Exercise instructions: Write the records out exactly as they read, but not the pictures.

Source records:
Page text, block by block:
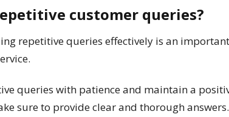
customer queries?
repetitive queries effectively is an
queries with patience and maintain a
sure to provide clear and thorough
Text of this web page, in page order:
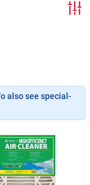
also see special-
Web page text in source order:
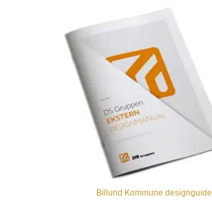
Billund Kommune designguide
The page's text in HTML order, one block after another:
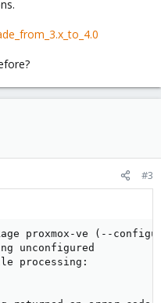
#3
proxmox-ve (--
unconfigured
processing:

Problem solution:
Page text, block by block:
customer queries?
repetitive queries effectively is an
queries with patience and maintain a
sure to provide clear and thorough
Text of this web page, in page order:
also see special-
Web page text in source order:
Billund Kommune designguide
The page's text in HTML order, one block after another:
#3
proxmox-ve (--
unconfigured
processing:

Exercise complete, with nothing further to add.